Efforts to counteract the separating force applied to the scroll members during compressor operation, and thereby minimize the aforementioned leakage, have resulted in the development of a variety of prior art axial compliance schemes. For example, it is known to axially preload the scroll members toward each other with a force sufficient to resist the dynamic separating force. Another approach is to assure close manufacturing tolerances for component parts and have the separating force borne by a thrust bearing or surface.
Pressurized gas or liquids may also be used to resist the separation forces which develop between the fixed and orbiting scroll members. In a compressor having a pressurized, or "high side", housing, discharge pressure has been used on the back side of the orbiting scroll member to create a compliance force to oppose the separating force. It is also known to use an intermediate pressure zone behind the orbiting scroll member or a combination of discharge pressure zones and suction pressure zones disposed behind different portions of the orbiting scroll whereby the pressure zones create a net upward force to oppose the separating force. Still another axial compliance mechanism for a scroll compressor involves exposing a radially inner portion of the orbiting scroll member bottom surface to oil at discharge pressure, and a radially outer portion to refrigerant fluid at suction pressure. Compressor designs utilizing a combination of pressure zones require the use of seal means engaging the bottom surface of the orbiting scroll member to separate the respective pressure zones.

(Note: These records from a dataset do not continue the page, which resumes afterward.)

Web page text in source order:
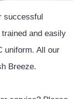
successful
and easily
uniform. All our
Breeze.
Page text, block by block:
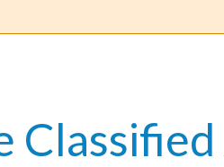
Classified
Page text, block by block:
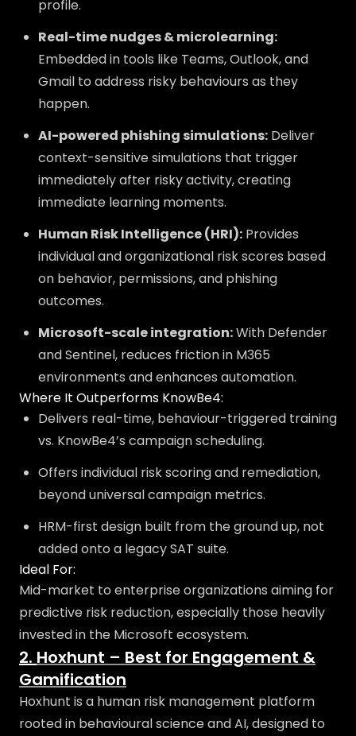
profile.
Real-time nudges & microlearning:
Embedded in tools like Teams, Outlook, and
Gmail to address risky behaviours as they
happen.
AI-powered phishing simulations: Deliver
context-sensitive simulations that trigger
immediately after risky activity, creating
immediate learning moments.
Human Risk Intelligence (HRI): Provides
individual and organizational risk scores based
on behavior, permissions, and phishing
outcomes.
Microsoft-scale integration:With Defender
and Sentinel, reduces friction in M365
environments and enhances automation.
Where It Outperforms KnowBe4:
Delivers real-time, behaviour-triggered training
vs. KnowBe4’s campaign scheduling.
Offers individual risk scoring and remediation,
beyond universal campaign metrics.
HRM-first design built from the ground up, not
added onto a legacy SAT suite.
Ideal For:
Mid-market to enterprise organizations aiming for
predictive risk reduction, especially those heavily
invested in the Microsoft ecosystem.
2. Hoxhunt – Best for Engagement &
Gamification
Hoxhunt is a human risk management platform
rooted in behavioural science and AI, designed to
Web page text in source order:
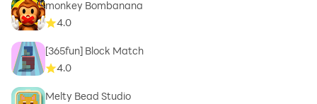
monkey Bombanana
4.0
[365fun] Block Match
4.0
Melty Bead Studio
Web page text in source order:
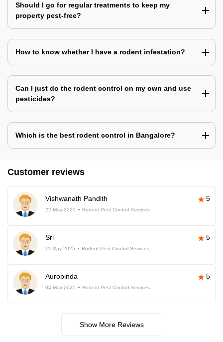
Should I go for regular treatments to keep my
property pest-free?
How to know whether I have a rodent infestation?
Can I just do the rodent control on my own and use
pesticides?
Which is the best rodent control in Bangalore?
Customer reviews
Vishwanath Pandith 5
22-May-2025 Rodent Pest Control Services
Sri 5
11-May-2025 Rodent Pest Control Services
Aurobinda 5
04-May-2025 Rodent Pest Control Services
Show More Reviews
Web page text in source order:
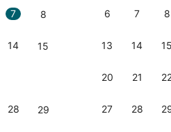
7 8
14 15
28 29
6 7 8
13 14 15
20 21
27 28
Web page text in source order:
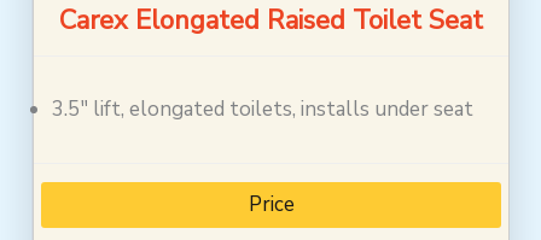
Carex Elongated Raised Toilet Seat
3.5″ lift, elongated toilets, installs under seat
Price
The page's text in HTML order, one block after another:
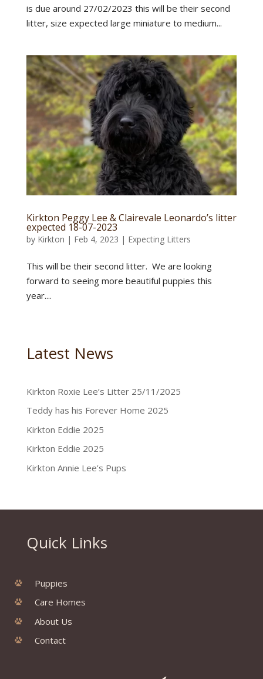
is due around 27/02/2023 this will be their second
litter, size expected large miniature to medium...
Kirkton Peggy Lee & Clairevale Leonardo’s litter
expected 18-07-2023
by Kirkton | Feb 4, 2023 | Expecting Litters
This will be their second litter. We are looking
forward to seeing more beautiful puppies this
year....
Latest News
Kirkton Roxie Lee’s Litter 25/11/2025
Teddy has his Forever Home 2025
Kirkton Eddie 2025
Kirkton Eddie 2025
Kirkton Annie Lee’s Pups
Quick Links
Puppies
Care Homes
About Us
Contact
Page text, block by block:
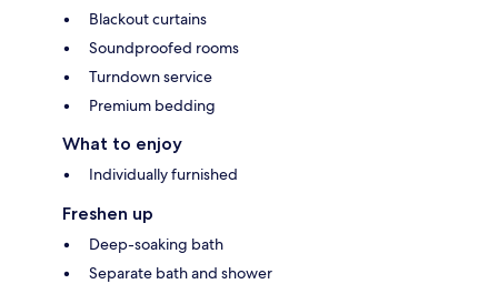
Blackout curtains
Soundproofed rooms
Turndown service
Premium bedding
What to enjoy
Individually furnished
Freshen up
Deep-soaking bath
Separate bath and shower
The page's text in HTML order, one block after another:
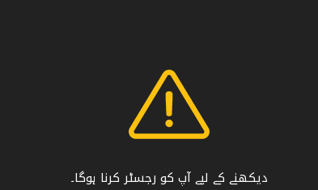
دیکھنے کے لیے آپ کو رجسٹر کرنا ہوگا۔
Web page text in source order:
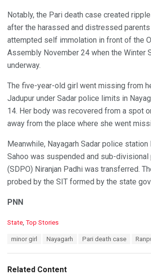
Notably, the Pari death case created
after the harassed and distressed
attempted self immolation in front of the
Assembly November 24 when the Winter
underway.
The five-year-old girl went missing from
Jadupur under Sadar police limits in
14. Her body was recovered from a spot
away from the place where she went
Meanwhile, Nayagarh Sadar police station
Sahoo was suspended and sub-
(SDPO) Niranjan Padhi was transferred.
probed by the SIT formed by the state
PNN
C
o
r
State, Top Stories
:
minor girl Nayagarh Pari death case
Related Content
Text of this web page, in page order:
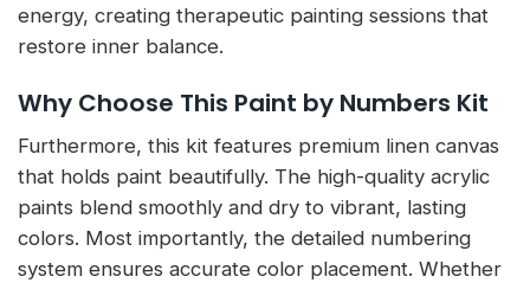
energy, creating therapeutic painting sessions that
restore inner balance.
Why Choose This Paint by Numbers Kit
Furthermore, this kit features premium linen canvas
that holds paint beautifully. The high-quality acrylic
paints blend smoothly and dry to vibrant, lasting
colors. Most importantly, the detailed numbering
system ensures accurate color placement. Whether
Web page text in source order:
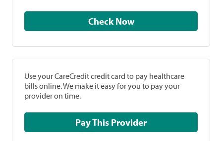
Check Now
Use your CareCredit credit card to pay healthcare
bills online. We make it easy for you to pay your
provider on time.
Pay This Provider
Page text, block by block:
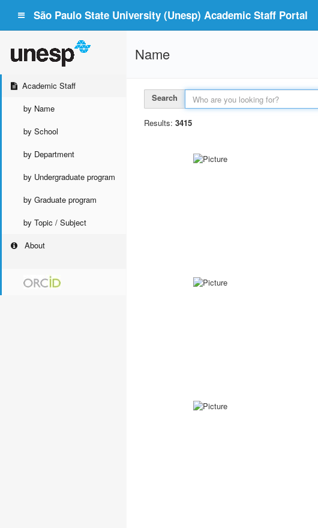
São Paulo State University (Unesp) Academic Staff Portal
Academic Staff
by Name
by School
by Department
by Undergraduate program
by Graduate program
by Topic / Subject
About
Name
Search
Results: 3415
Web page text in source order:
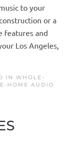
to your
or a
features and
Los Angeles,
IN WHOLE-
HOME AUDIO
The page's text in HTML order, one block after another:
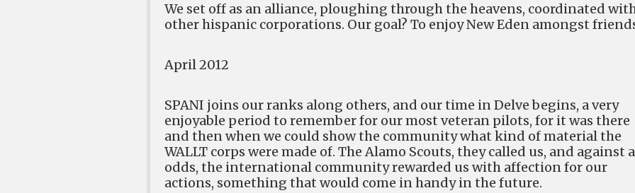
We set off as an alliance, ploughing through the heavens, coordinated
other hispanic corporations. Our goal? To enjoy New Eden amongst
April 2012
SPANI joins our ranks along others, and our time in Delve begins, a very
enjoyable period to remember for our most veteran pilots, for it was there
and then when we could show the community what kind of material the
WALLT corps were made of. The Alamo Scouts, they called us, and against
odds, the international community rewarded us with affection for our
actions, something that would come in handy in the future.
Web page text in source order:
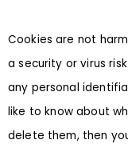
Cookies are not
a security or virus
any personal
like to know about
delete them, then
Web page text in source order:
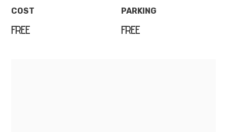
COST
FREE
PARKING
FREE
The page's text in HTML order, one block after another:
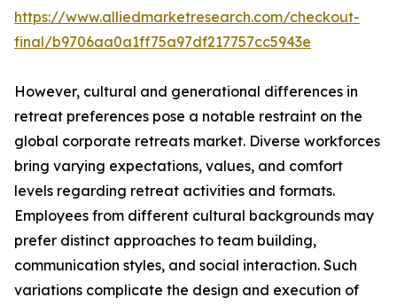
https://www.alliedmarketresearch.com/checkout-
final/b9706aa0a1ff75a97df217757cc5943e
However, cultural and generational differences in
retreat preferences pose a notable restraint on the
global corporate retreats market. Diverse workforces
bring varying expectations, values, and comfort
levels regarding retreat activities and formats.
Employees from different cultural backgrounds may
prefer distinct approaches to team building,
communication styles, and social interaction. Such
variations complicate the design and execution of
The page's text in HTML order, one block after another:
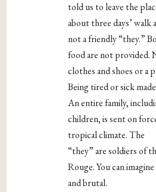
told us to leave the
about three days’ walk
not a friendly “they.”
food are not provided.
clothes and shoes or a
Being tired or sick
An entire family,
children, is sent on
tropical climate. The
“they” are soldiers of
Rouge. You can
and brutal.
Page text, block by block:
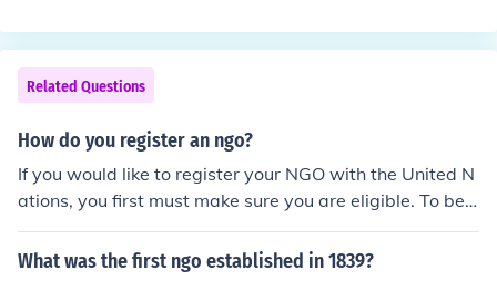
Related Questions
How do you register an ngo?
If you would like to register your NGO with the United N
ations, you first must make sure you are eligible. To be e
ligible, the NGO must have been in existence for at leas
t two years, must have an established headquarters, a
What was the first ngo established in 1839?
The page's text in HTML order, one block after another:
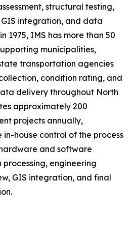
structural testing,
integration, and data
1975, IMS has more than 50
municipalities,
transportation agencies
condition rating, and
delivery throughout North
approximately 200
projects annually,
house control of the process
and software
engineering
GIS integration, and final
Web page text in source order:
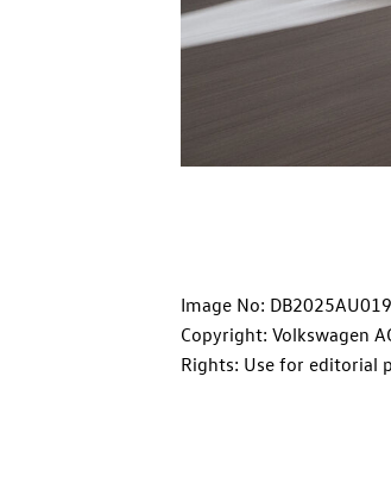
Image No:
Copyright: Volkswagen
Rights: Use for editorial
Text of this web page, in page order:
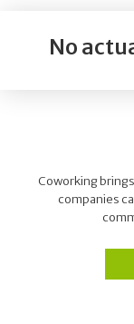
No
Coworking
companies
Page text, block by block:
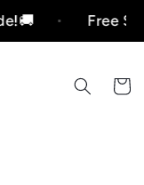
Free
Cart
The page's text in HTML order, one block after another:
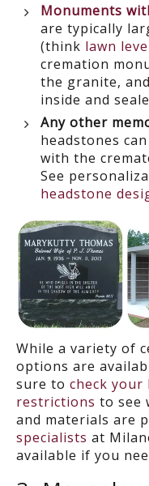
Monuments
are typically
(think lawn
cremation
the granite,
inside and
Any other
headstones
with the
See
headstone
While a variety of
options are
sure to check your
restrictions to see
and materials are
specialists at
available if you
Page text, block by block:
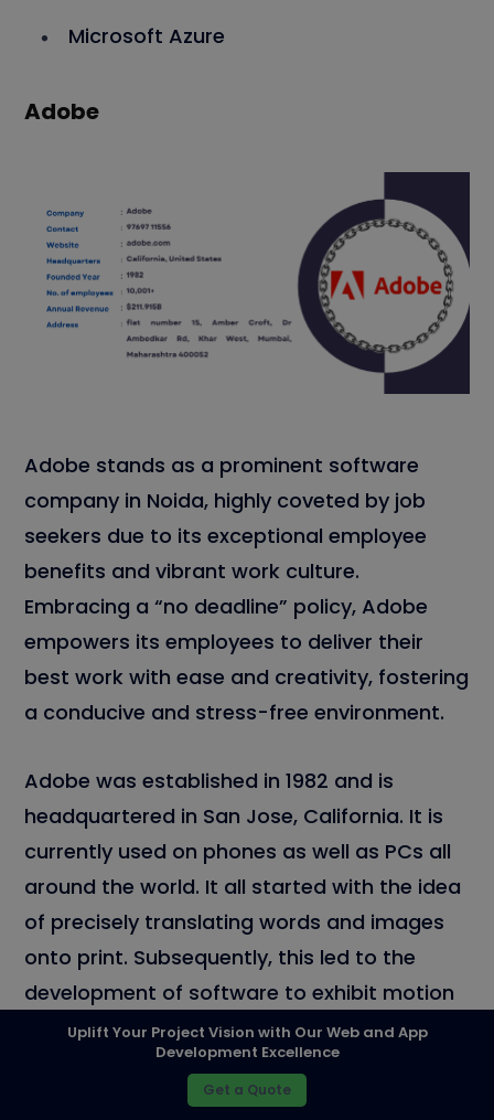
Microsoft Azure
Adobe
Adobe stands as a prominent software
company in Noida, highly coveted by job
seekers due to its exceptional employee
benefits and vibrant work culture.
Embracing a “no deadline” policy, Adobe
empowers its employees to deliver their
best work with ease and creativity, fostering
a conducive and stress-free environment.
Adobe was established in 1982 and is
headquartered in San Jose, California. It is
currently used on phones as well as PCs all
around the world. It all started with the idea
of precisely translating words and images
onto print. Subsequently, this led to the
development of software to exhibit motion
graphics, designing, visual effects, and video
editing in a more believable manner.
Uplift Your Project Vision with Our Web and App
Development Excellence
Get a Quote
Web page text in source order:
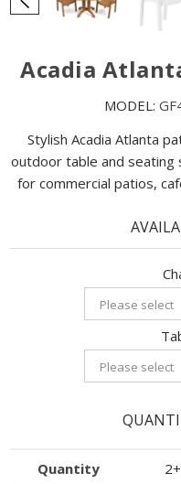
Acadia
MODEL:
Stylish Acadia Atlanta
outdoor table and seating
for commercial patios,
Quantity 2+
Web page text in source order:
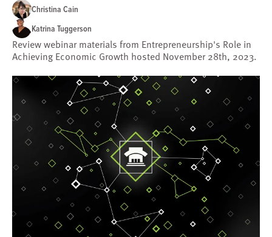
Christina Cain
Katrina Tuggerson
Review webinar materials from Entrepreneurship's Role in
Achieving Economic Growth hosted November 28th, 2023.
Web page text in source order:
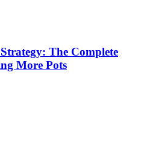
The Complete
More Pots
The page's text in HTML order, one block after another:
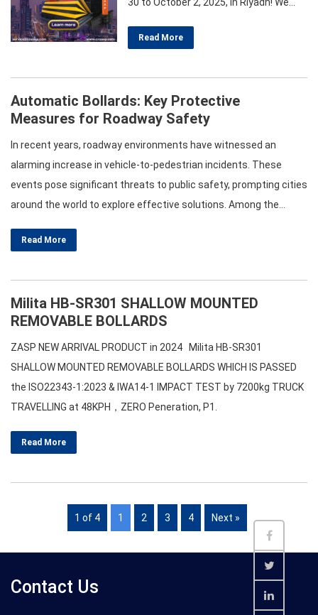
C46 to explore our cutting-edge
Mitigation and roadway safety barriers.
Our Product Range Includes:
Automatic Rising Bollards Fixed and
Removable Bollards Semi-Automatic
and Manual…
Read More
Automatic Bollards: Key Protective
Measures for Roadway Safety
In recent years, roadway environments have witnessed an
alarming increase in vehicle-to-pedestrian incidents. These
events pose significant threats to public safety, prompting cities
around the world to explore effective solutions. Among the
vital protective tool. This post delves into the different
enhancing roadway safety, installation recommendations, and…
Read More
Milita HB-SR301 SHALLOW MOUNTED
REMOVABLE BOLLARDS
ZASP NEW ARRIVAL PRODUCT in 2024 Milita HB-SR301
SHALLOW MOUNTED REMOVABLE BOLLARDS WHICH IS PASSED
the ISO22343-1:2023 & IWA14-1 IMPACT TEST by 7200kg TRUCK
TRAVELLING at 48KPH，ZERO Peneration, P1.
Read More
1 of 4 1 2 3 4 Next »
Contact Us
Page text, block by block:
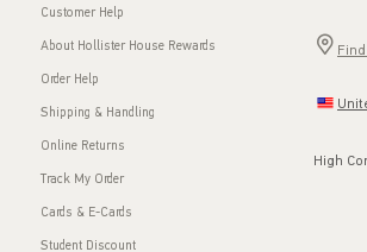
Customer Help
About Hollister House Rewards
Order Help
Shipping & Handling
Online Returns
Track My Order
Cards & E-Cards
Student Discount
High
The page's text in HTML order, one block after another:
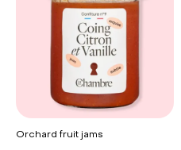
Orchard fruit jams
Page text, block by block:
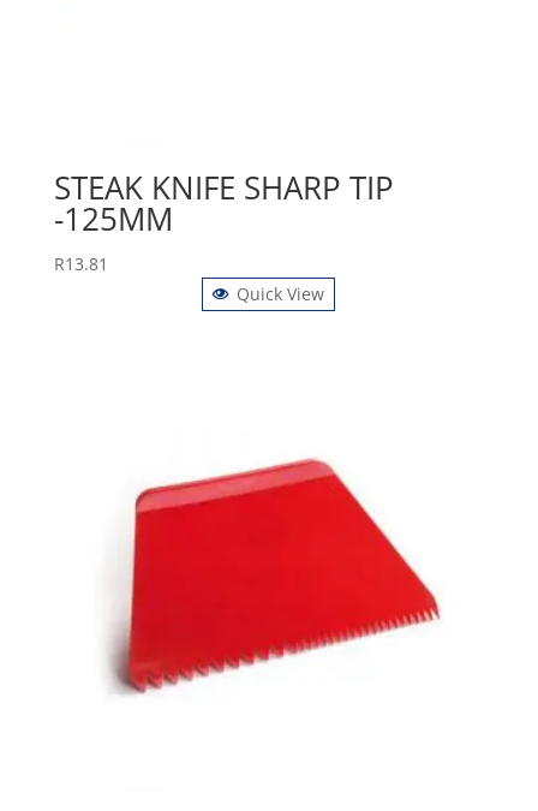
STEAK KNIFE SHARP TIP
-125MM
R13.81
Quick View
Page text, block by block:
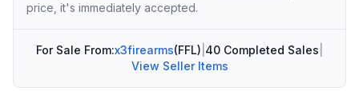
price, it's immediately accepted.
For Sale From:x3firearms(FFL) 40 Completed Sales
View Seller Items
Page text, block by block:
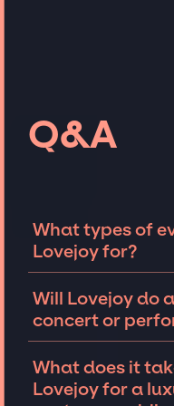
Q&A
What types of
Lovejoy for?
Lovejoy can be
events and private
fundraisers, and
for 10 exclusive
Will Lovejoy do
concert or
including intimate
exclusive concerts.
What does it
Lovejoy for a
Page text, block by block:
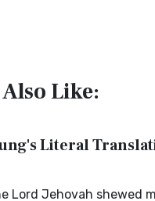
Like:
Literal
Lord Jehovah shewed
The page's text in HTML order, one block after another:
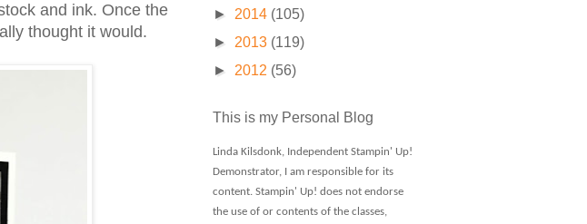
and ink. Once the
thought it would.
► 2014 (105)
► 2013 (119)
► 2012 (56)
This is my Personal Blog
Linda Kilsdonk, Independent Stampin' Up!
Demonstrator, I am responsible for its
content. Stampin' Up! does not endorse
the use of or contents of the classes,
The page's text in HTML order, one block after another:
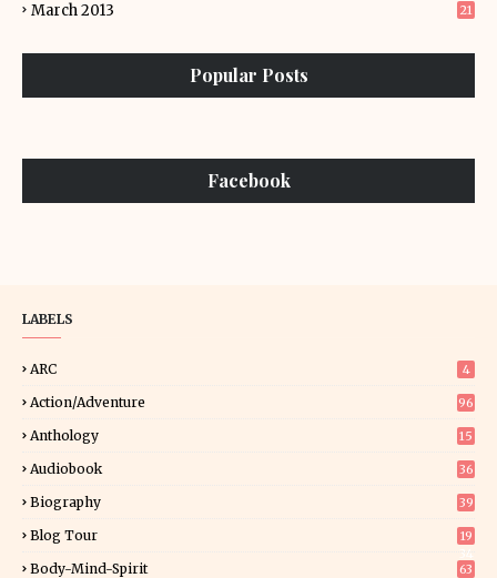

Oftentimes such seal means comprise an O-ring seal disposed in a groove located in either the rear surface of the orbiting scroll member or in the bearing pad thrust surface. When the scroll compressor is not operating the pressure zones will assume a pressure equal to that of the surrounding atmosphere and the orbiting scroll will drop down into contact with the thrust surface. The movement of the orbiting scroll member may force the O-ring seal to be disposed entirely within the groove and thereby degrade its sealing ability. When the scroll compressor is once again started, the O-ring seal will remain disposed within the groove and have a reduced sealing capacity until the high pressure zone located radially inward of the O-ring seal lifts the orbiting scroll member off of the bearing pad and the O-ring seal drops partially out of the groove to more effectively engage both the thrust surface of the bearing pad and surfaces defining the groove on the rear of the orbiting scroll member.
An axial compliance mechanism which inhibits the tilt and wobble of the orbiting scroll member and improves the performance of sealing means located between the orbiting scroll and bearing pad is desired.